Por ejemplo, mi madre. Ella, que alcanzó
a vivir en el Brasil de Don Pedro
II, no llegaba a tener idea de la
Causa Católica con toda la articulación
existente contra ella. Sabía que
había enemigos de la Iglesia, pero
eran como jaurías de perros bravos
que invaden un jardín y son expulsados.
Por eso Doña Lucilia no comprendía
el Movimiento fundado por
mí. No era una incomprensión hostil.
Ella poseía una noción vaga con
respecto a fuerzas que actuaban contra
la civilización cristiana, tenía
apenas vislumbres sobre eso.
En consecuencia, ella no comprendía
la distancia tomada por mí
con relación a ella por causa del
apostolado que yo desarrollaba junto
a mis seguidores.
En cierta ocasión tuve que prepararme,
de una hora para otra, para
un viaje a Uruguay. Por razones
especiales, necesité vender algunos
objetos que ella estimaba para tener
dinero, y no se lo
podía decir. Si le
fuese a explicar las
razones, crearía
una situación de
intranquilidad que
permanecería hasta
el fin de su vida.
Ella no recibió
la explicación, pero
percibí que se
había dado cuenta
de la operación
hecha por mí. Sin
embargo, no preguntó
nada.
Ella debería
pensar que yo lo
hice porque estaba
necesitado
y tenía un fin honesto.
¿Qué habrá
pensado ella? “Es
un hijo tan bueno,
tan honesto… Pero,
si es honesto,
¿por qué no me
cuenta? Él se dio
cuenta de que vi,
¡pero no me cuenta!
Debe haber alguna
razón. Lo miro, y él es el mismo…”
Ella creyó en las verdades supereminentes
que habitaban tranquilamente
en su alma, hasta el fin.
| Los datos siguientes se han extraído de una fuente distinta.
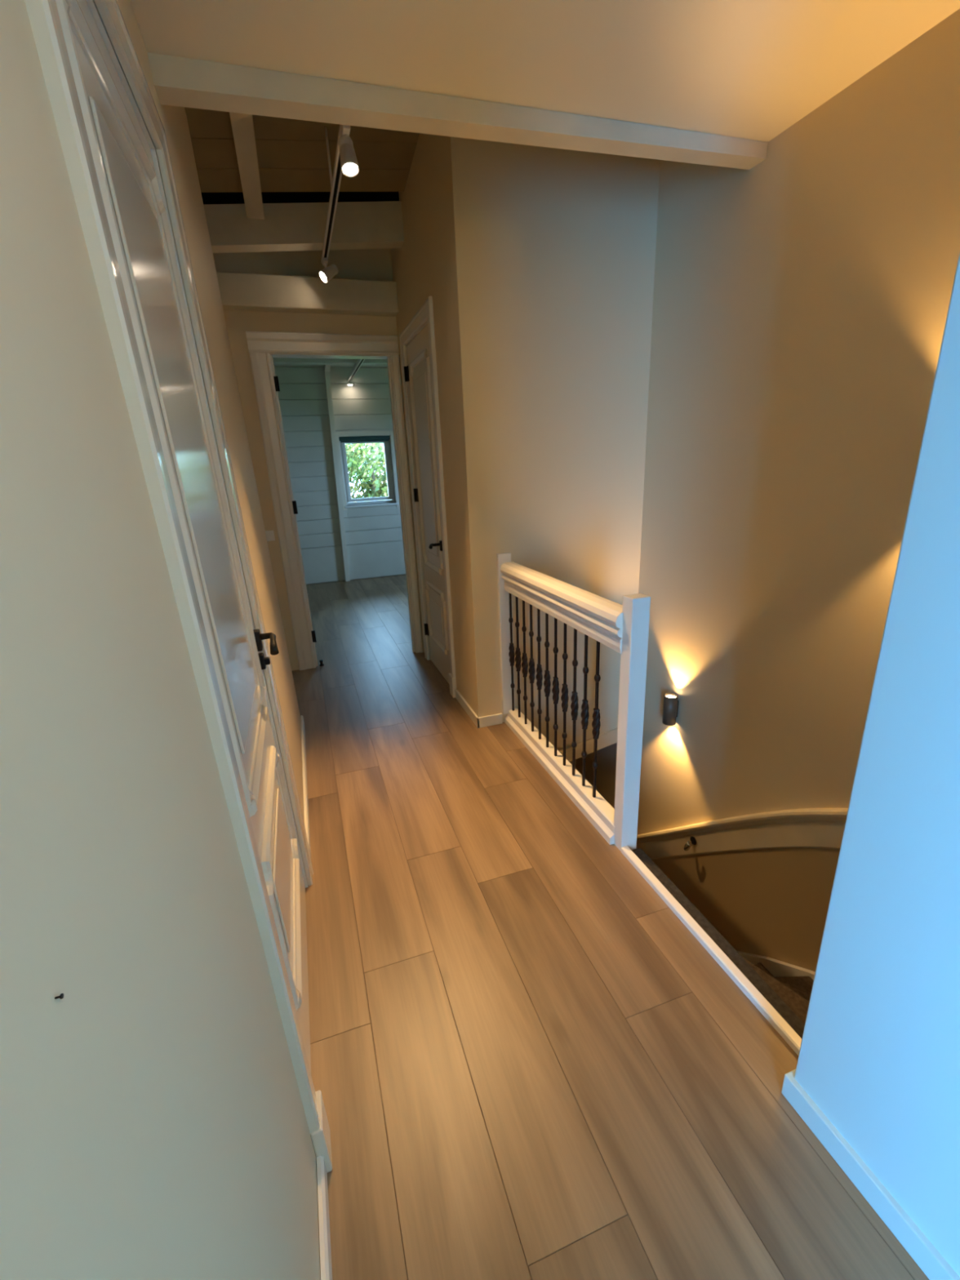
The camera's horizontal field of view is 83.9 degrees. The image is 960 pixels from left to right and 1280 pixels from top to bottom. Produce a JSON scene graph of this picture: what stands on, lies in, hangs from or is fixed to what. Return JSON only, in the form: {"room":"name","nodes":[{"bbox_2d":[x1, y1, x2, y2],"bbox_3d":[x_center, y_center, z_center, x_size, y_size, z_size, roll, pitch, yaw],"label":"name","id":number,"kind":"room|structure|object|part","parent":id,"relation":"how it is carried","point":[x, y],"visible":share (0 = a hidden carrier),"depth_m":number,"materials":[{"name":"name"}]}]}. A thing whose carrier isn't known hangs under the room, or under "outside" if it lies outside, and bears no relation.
{"room":"upstairs hallway landing","nodes":[
{"label":"upstairs hallway landing","id":0,"kind":"room"},
{"bbox_2d":[0,0,320,1279],"bbox_3d":[-0.682,-0.400,1.099,0.140,3.300,4.150,-10,19,-16],"label":"wall","id":1,"kind":"structure","parent":0,"point":[153,1124],"depth_m":0.51,"materials":[{"name":"beige paint"}]},
{"bbox_2d":[54,993,63,999],"bbox_3d":[-0.274,0.233,0.348,0.004,0.003,0.003,-8,19,-17],"label":"nail","id":2,"kind":"object","parent":1,"relation":"attached to","point":[61,996],"visible":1,"depth_m":0.35,"materials":[{"name":"black metal"}]},
{"bbox_2d":[24,0,332,1173],"bbox_3d":[-0.659,-0.052,1.343,0.211,2.485,1.069,-10,19,-16],"label":"door","id":3,"kind":"structure","parent":1,"relation":"in","point":[110,129],"depth_m":1.10,"materials":[{"name":"white wood"}]},
{"bbox_3d":[-0.652,-0.368,1.250,0.017,1.444,0.699,-10,19,-16],"label":"panel moulding","id":4,"kind":"part","parent":3,"relation":"part of","materials":[{"name":"beige wood"}]},
{"bbox_3d":[-0.657,-0.367,1.248,0.006,1.200,0.455,-10,19,-16],"label":"panel","id":5,"kind":"part","parent":3,"relation":"part of","materials":[{"name":"beige"}]},
{"bbox_3d":[-0.728,0.070,1.793,0.042,0.052,0.032,-10,19,-16],"label":"lock plate","id":6,"kind":"part","parent":3,"relation":"part of","materials":[{"name":"black metal"}]},
{"bbox_3d":[-0.682,0.011,1.743,0.059,0.050,0.140,-19,24,-41],"label":"lever","id":7,"kind":"part","parent":3,"relation":"part of","materials":[{"name":"black metal"}]},
{"bbox_3d":[-0.582,0.659,1.593,0.017,0.474,0.699,-10,19,-16],"label":"panel moulding","id":8,"kind":"part","parent":3,"relation":"part of","materials":[{"name":"beige wood"}]},
{"bbox_3d":[-0.587,0.660,1.592,0.006,0.230,0.455,-10,19,-16],"label":"panel","id":9,"kind":"part","parent":3,"relation":"part of","materials":[{"name":"beige wood"}]},
{"bbox_2d":[300,715,311,856],"bbox_3d":[-0.941,0.731,2.873,0.015,0.070,1.440,-8,19,-17],"label":"baseboard","id":10,"kind":"structure","parent":1,"relation":"attached to","point":[303,734],"depth_m":2.74,"materials":[{"name":"white wood"}]},
{"bbox_2d":[316,1155,332,1279],"bbox_3d":[-0.109,1.466,0.508,0.015,0.070,1.665,-8,19,-17],"label":"baseboard","id":11,"kind":"structure","parent":1,"relation":"attached to","point":[322,1188],"depth_m":1.14,"materials":[{"name":"white wood"}]},
{"bbox_2d":[184,106,419,192],"bbox_3d":[-1.334,-2.417,2.209,2.425,0.494,1.684,-8,19,-17],"label":"boards","id":12,"kind":"object","parent":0,"point":[292,153],"depth_m":2.88,"materials":[{"name":"brown wood"}]},
{"bbox_2d":[229,111,264,219],"bbox_3d":[-1.078,-2.461,2.369,0.098,0.376,1.840,-8,19,-17],"label":"rafter","id":13,"kind":"object","parent":12,"relation":"attached to","point":[242,126],"visible":0.33,"depth_m":2.76,"materials":[{"name":"white wood"}]},
{"bbox_2d":[320,124,342,263],"bbox_3d":[-0.741,-2.486,2.634,0.038,0.453,2.080,-8,19,-17],"label":"track","id":14,"kind":"object","parent":12,"relation":"hanging from","point":[335,180],"visible":0.45,"depth_m":2.77,"materials":[{"name":"metal"}]},
{"bbox_2d":[318,257,337,283],"bbox_3d":[-1.025,-2.482,3.607,0.088,0.136,0.134,10,22,34],"label":"spotlight","id":15,"kind":"object","parent":14,"relation":"attached to","point":[326,274],"visible":1,"depth_m":3.59,"materials":[{"name":"white paint"}]},
{"bbox_2d":[338,124,359,177],"bbox_3d":[-0.552,-2.044,2.236,0.076,0.158,0.100,-8,19,-17],"label":"spotlight","id":16,"kind":"object","parent":14,"relation":"attached to","point":[348,162],"visible":0.95,"depth_m":2.22,"materials":[{"name":"white paint"}]},
{"bbox_2d":[213,248,397,671],"bbox_3d":[-1.185,-1.529,4.167,5.800,3.620,0.120,-8,19,-17],"label":"wall","id":17,"kind":"structure","parent":0,"point":[375,264],"depth_m":3.85,"materials":[{"name":"beige paint"}]},
{"bbox_2d":[265,530,275,541],"bbox_3d":[-1.641,-0.810,4.155,0.080,0.080,0.016,-8,19,-17],"label":"light switch","id":18,"kind":"object","parent":17,"relation":"attached to","point":[269,534],"visible":0.62,"depth_m":4.15,"materials":[{"name":"white paint"}]},
{"bbox_2d":[216,271,398,316],"bbox_3d":[-1.707,-2.347,3.597,2.305,0.197,0.120,-8,19,-17],"label":"beam","id":19,"kind":"structure","parent":17,"relation":"attached to","point":[243,291],"depth_m":3.70,"materials":[{"name":"white wood"}]},
{"bbox_2d":[245,331,423,670],"bbox_3d":[-1.096,-1.043,4.340,1.073,2.541,0.149,-8,19,-17],"label":"door frame","id":20,"kind":"structure","parent":17,"relation":"in","point":[263,346],"depth_m":4.11,"materials":[{"name":"white wood"}]},
{"bbox_3d":[-1.517,-0.896,4.168,0.135,2.406,0.024,-8,19,-17],"label":"casing","id":21,"kind":"part","parent":20,"relation":"part of","materials":[{"name":"white wood"}]},
{"bbox_3d":[-1.128,-2.167,3.910,1.073,0.135,0.024,-8,19,-17],"label":"head casing","id":22,"kind":"part","parent":20,"relation":"part of","materials":[{"name":"white wood"}]},
{"bbox_3d":[-0.596,-1.031,4.450,0.066,2.406,0.024,-8,19,-17],"label":"casing","id":23,"kind":"part","parent":20,"relation":"part of","materials":[{"name":"white wood"}]},
{"bbox_2d":[273,364,387,366],"bbox_3d":[-1.825,-3.472,5.329,5.800,0.703,3.796,-8,19,-17],"label":"ceiling","id":24,"kind":"structure","parent":0,"point":[273,364],"depth_m":7.26,"materials":[{"name":"white wood"}]},
{"bbox_2d":[324,364,330,371],"bbox_3d":[-1.577,-3.495,5.694,0.064,0.660,3.280,-8,19,-17],"label":"rafter","id":25,"kind":"object","parent":24,"relation":"attached to","point":[326,367],"visible":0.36,"depth_m":7.10,"materials":[{"name":"white wood"}]},
{"bbox_2d":[274,365,405,584],"bbox_3d":[-2.332,-1.274,8.025,5.800,6.600,0.170,-8,19,-17],"label":"wall","id":26,"kind":"structure","parent":0,"point":[373,534],"depth_m":7.63,"materials":[{"name":"white wood"}]},
{"bbox_2d":[335,431,399,510],"bbox_3d":[-1.651,-2.489,7.862,0.850,1.070,0.215,-8,19,-17],"label":"window","id":27,"kind":"structure","parent":26,"relation":"in","point":[371,437],"depth_m":7.82,"materials":[{"name":"white"}]},
{"bbox_2d":[338,435,390,442],"bbox_3d":[-1.661,-2.896,7.702,0.720,0.073,0.060,-8,19,-17],"label":"roller blind","id":28,"kind":"object","parent":27,"relation":"attached to","point":[342,438],"depth_m":7.68,"materials":[{"name":"teal"}]},
{"bbox_3d":[-1.670,-2.506,7.916,0.650,0.860,0.055,-8,19,-17],"label":"sash","id":29,"kind":"part","parent":27,"relation":"part of","materials":[{"name":"white"}]},
{"bbox_3d":[-1.620,-2.016,7.987,0.790,0.030,0.155,-8,19,-17],"label":"sill","id":30,"kind":"part","parent":27,"relation":"part of","materials":[{"name":"white wood"}]},
{"bbox_2d":[390,133,473,710],"bbox_3d":[-0.315,-1.345,3.691,0.110,3.450,1.600,-8,19,-17],"label":"wall","id":31,"kind":"structure","parent":0,"point":[421,267],"depth_m":3.15,"materials":[{"name":"beige paint"}]},
{"bbox_2d":[203,200,404,253],"bbox_3d":[-1.606,-2.473,3.207,2.305,0.415,0.120,-8,19,-17],"label":"ceiling beam","id":32,"kind":"structure","parent":31,"relation":"attached to","point":[297,226],"depth_m":3.31,"materials":[{"name":"white wood"}]},
{"bbox_2d":[201,191,399,204],"bbox_3d":[-1.620,-2.711,3.139,2.305,0.500,0.020,-8,19,-17],"label":"board","id":33,"kind":"object","parent":32,"relation":"attached to","point":[267,197],"visible":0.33,"depth_m":3.30,"materials":[{"name":"black"}]},
{"bbox_2d":[399,296,456,697],"bbox_3d":[-0.354,-0.914,3.885,0.171,2.515,0.942,-8,19,-17],"label":"door","id":34,"kind":"structure","parent":31,"relation":"in","point":[418,356],"depth_m":3.81,"materials":[{"name":"white painted wood"},{"name":"black iron"}]},
{"bbox_3d":[-0.385,-1.210,3.786,0.017,1.444,0.574,-8,19,-17],"label":"panel moulding","id":35,"kind":"part","parent":34,"relation":"part of","materials":[{"name":"beige wood"}]},
{"bbox_3d":[-0.380,-1.210,3.788,0.006,1.200,0.330,-8,19,-17],"label":"panel","id":36,"kind":"part","parent":34,"relation":"part of","materials":[{"name":"beige wood"}]},
{"bbox_3d":[-0.307,-0.649,3.685,0.071,0.051,0.125,-8,19,-17],"label":"lever","id":37,"kind":"part","parent":34,"relation":"part of","materials":[{"name":"black metal"}]},
{"bbox_3d":[-0.338,-0.179,4.123,0.017,0.474,0.574,-8,19,-17],"label":"panel moulding","id":38,"kind":"part","parent":34,"relation":"part of","materials":[{"name":"beige wood"}]},
{"bbox_3d":[-0.333,-0.180,4.125,0.006,0.230,0.330,-8,19,-17],"label":"panel","id":39,"kind":"part","parent":34,"relation":"part of","materials":[{"name":"beige wood"}]},
{"bbox_2d":[455,688,479,727],"bbox_3d":[-0.090,0.455,3.599,0.014,0.070,0.504,-8,19,-17],"label":"baseboard","id":40,"kind":"structure","parent":31,"relation":"attached to","point":[460,698],"depth_m":3.57,"materials":[{"name":"white wood"}]},
{"bbox_2d":[129,0,959,142],"bbox_3d":[0.351,-1.097,-0.632,5.800,0.115,5.250,-8,19,-17],"label":"ceiling","id":41,"kind":"structure","parent":0,"point":[748,69],"depth_m":1.61,"materials":[{"name":"beige paint"}]},
{"bbox_2d":[147,52,768,169],"bbox_3d":[0.095,-1.847,1.912,2.281,0.128,0.090,-8,19,-17],"label":"beam","id":42,"kind":"structure","parent":41,"relation":"attached to","point":[181,82],"depth_m":1.80,"materials":[{"name":"white wood"}]},
{"bbox_2d":[444,136,660,747],"bbox_3d":[0.447,-1.048,3.113,1.135,3.720,0.100,-8,19,-17],"label":"wall","id":43,"kind":"structure","parent":0,"point":[553,250],"depth_m":2.93,"materials":[{"name":"beige paint"}]},
{"bbox_2d":[476,713,502,728],"bbox_3d":[0.062,0.513,3.400,0.169,0.070,0.014,-8,19,-17],"label":"baseboard","id":44,"kind":"structure","parent":43,"relation":"attached to","point":[495,719],"depth_m":3.39,"materials":[{"name":"white wood"}]},
{"bbox_2d":[559,727,617,761],"bbox_3d":[0.654,0.775,3.691,0.910,0.280,0.012,-8,19,-17],"label":"trim board","id":45,"kind":"object","parent":43,"relation":"attached to","point":[608,738],"depth_m":3.72,"materials":[{"name":"beige paint"}]},
{"bbox_2d":[291,574,928,1279],"bbox_3d":[-0.433,0.848,3.039,5.982,0.300,11.260,-8,19,-17],"label":"floor","id":46,"kind":"structure","parent":0,"point":[526,1064],"depth_m":1.54,"materials":[{"name":"brown wood"}]},
{"bbox_2d":[319,659,324,666],"bbox_3d":[-1.367,0.195,4.606,0.040,0.048,0.040,-8,19,-17],"label":"door stop","id":47,"kind":"object","parent":46,"relation":"on","point":[321,661],"visible":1,"depth_m":4.60,"materials":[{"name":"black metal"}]},
{"bbox_2d":[324,368,350,581],"bbox_3d":[-2.044,-2.304,7.673,0.128,2.950,0.070,-8,19,-17],"label":"post","id":48,"kind":"object","parent":46,"relation":"on","point":[327,379],"visible":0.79,"depth_m":7.62,"materials":[{"name":"white wood"}]},
{"bbox_2d":[496,552,650,851],"bbox_3d":[0.385,0.192,2.695,0.119,1.110,1.315,-8,19,-17],"label":"balustrade","id":49,"kind":"object","parent":46,"relation":"on","point":[624,628],"visible":1,"depth_m":2.44,"materials":[{"name":"white wood"}]},
{"bbox_3d":[0.160,-0.020,3.261,0.080,1.020,0.028,-8,19,-17],"label":"wall post","id":50,"kind":"part","parent":49,"relation":"part of","materials":[{"name":"white wood"}]},
{"bbox_3d":[0.400,0.658,2.872,0.088,0.092,1.254,-8,19,-17],"label":"rail","id":51,"kind":"part","parent":49,"relation":"part of","materials":[{"name":"white wood"}]},
{"bbox_3d":[0.363,-0.205,2.590,0.112,0.166,1.244,-8,19,-17],"label":"handrail","id":52,"kind":"part","parent":49,"relation":"part of","materials":[{"name":"white wood"}]},
{"bbox_3d":[0.600,0.365,2.135,0.076,1.110,0.067,-8,19,-17],"label":"newel post","id":53,"kind":"part","parent":49,"relation":"part of","materials":[{"name":"white wood"}]},
{"bbox_2d":[621,845,801,1055],"bbox_3d":[0.762,1.028,1.847,0.036,0.054,0.928,-8,19,-17],"label":"trim","id":54,"kind":"structure","parent":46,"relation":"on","point":[769,1012],"depth_m":1.74,"materials":[{"name":"white wood"}]},
{"bbox_2d":[631,848,815,1038],"bbox_3d":[0.987,2.055,3.169,0.922,2.804,3.219,-8,19,-17],"label":"staircase","id":55,"kind":"structure","parent":46,"relation":"attached to","point":[787,987],"depth_m":1.91,"materials":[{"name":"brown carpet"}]},
{"bbox_2d":[558,8,959,971],"bbox_3d":[1.274,0.272,3.196,0.125,6.350,4.420,-8,19,-17],"label":"wall","id":56,"kind":"structure","parent":0,"point":[802,295],"depth_m":2.37,"materials":[{"name":"beige paint"}]},
{"bbox_2d":[662,693,678,725],"bbox_3d":[1.167,0.423,3.272,0.086,0.184,0.078,-8,19,-17],"label":"wall sconce","id":57,"kind":"object","parent":56,"relation":"attached to","point":[670,700],"visible":1,"depth_m":3.25,"materials":[{"name":"brown metal"}]},
{"bbox_2d":[684,836,696,850],"bbox_3d":[1.274,1.234,3.237,0.050,0.095,0.128,12,23,38],"label":"wall hook","id":58,"kind":"object","parent":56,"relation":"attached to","point":[687,846],"visible":1,"depth_m":3.21,"materials":[{"name":"black metal"}]},
{"bbox_3d":[1.264,1.236,3.235,0.048,0.095,0.115,7,21,28],"label":"arm","id":59,"kind":"part","parent":58,"relation":"part of","materials":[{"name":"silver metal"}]},
{"bbox_2d":[635,808,848,859],"bbox_3d":[1.287,1.356,3.396,0.044,2.635,3.235,-8,19,-17],"label":"trim","id":60,"kind":"structure","parent":56,"relation":"attached to","point":[804,828],"depth_m":2.77,"materials":[{"name":"white wood"}]},
{"bbox_2d":[794,252,959,1276],"bbox_3d":[1.043,0.072,0.231,0.100,2.790,1.612,-8,19,-17],"label":"wall","id":61,"kind":"structure","parent":0,"point":[879,1055],"depth_m":1.01,"materials":[{"name":"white paint"}]},
{"bbox_2d":[781,1069,959,1279],"bbox_3d":[1.093,1.362,0.657,0.115,0.070,1.626,-8,19,-17],"label":"baseboard","id":62,"kind":"structure","parent":61,"relation":"attached to","point":[926,1256],"depth_m":1.17,"materials":[{"name":"teal paint"}]},
{"bbox_3d":[-3.323,0.747,1.979,0.150,6.600,11.580,-8,19,-17],"label":"wall","id":63,"kind":"structure","parent":0,"visible":0},
{"bbox_2d":[272,357,387,365],"bbox_3d":[-2.074,-3.303,6.220,5.800,0.150,0.140,-8,19,-17],"label":"beam","id":64,"kind":"structure","parent":63,"relation":"attached to","point":[276,360],"depth_m":6.27,"materials":[{"name":"white wood"}]},
{"bbox_2d":[346,359,364,382],"bbox_3d":[-1.466,-3.285,6.401,0.048,0.047,2.170,-8,19,-17],"label":"track","id":65,"kind":"object","parent":64,"relation":"attached to","point":[359,362],"visible":0.45,"depth_m":6.55,"materials":[{"name":"metal"}]},
{"bbox_2d":[347,380,352,385],"bbox_3d":[-1.775,-3.513,7.298,0.068,0.055,0.068,-8,19,-17],"label":"spotlight","id":66,"kind":"object","parent":65,"relation":"attached to","point":[349,383],"visible":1,"depth_m":7.28,"materials":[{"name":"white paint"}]},
{"label":"outside","id":67,"kind":"structure","parent":0,"visible":0},
{"bbox_3d":[-4.579,0.224,15.029,60.000,0.200,90.000,-8,19,-17],"label":"ground","id":68,"kind":"structure","parent":67,"visible":0},
{"bbox_2d":[345,442,388,502],"bbox_3d":[-2.425,-2.550,12.973,5.054,6.076,3.207,-9,19,-20],"label":"tree","id":69,"kind":"object","parent":68,"relation":"on","point":[371,482],"visible":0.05,"depth_m":12.04,"materials":[{"name":"green plant"}]}
]}
Eso le
fue exigido por la Providencia. ¿No
es verdad que esas pruebas ornan la
vida de Doña Lucilia?
Que la Providencia pueda exigirnos
padecimientos semejantes, ¡es
una gloria! Debemos sufrir cosas de
esas como una prueba.
Doña Lucilia |
Discernimiento,
confianza y desvelo de
una madre amorosa
Cuando viajé a Europa en 1952, no
le revelé a mi madre mi viaje para no
traumatizarla. Antes de partir le dejé
una carta con una tía, con quien concerté
que la misiva solo debía ser entregada
cuando ella recibiese un telegrama
enviado por mí desde Europa.
Cuando esa pariente mía, en posesión
del telegrama, fue a avisar a mi madre,
la encontró afligida, dirigiéndole
la siguiente pregunta: “¿Dónde está
Plinio? Porque mi corazón lo busca
y no lo encuentra en ningún lugar.
¡Lo busca en Rio, en Santos, en el interior,
y no lo encuentra!”
Mi tía entonces le contó que yo ya
había llegado a Europa, y le dio la carta.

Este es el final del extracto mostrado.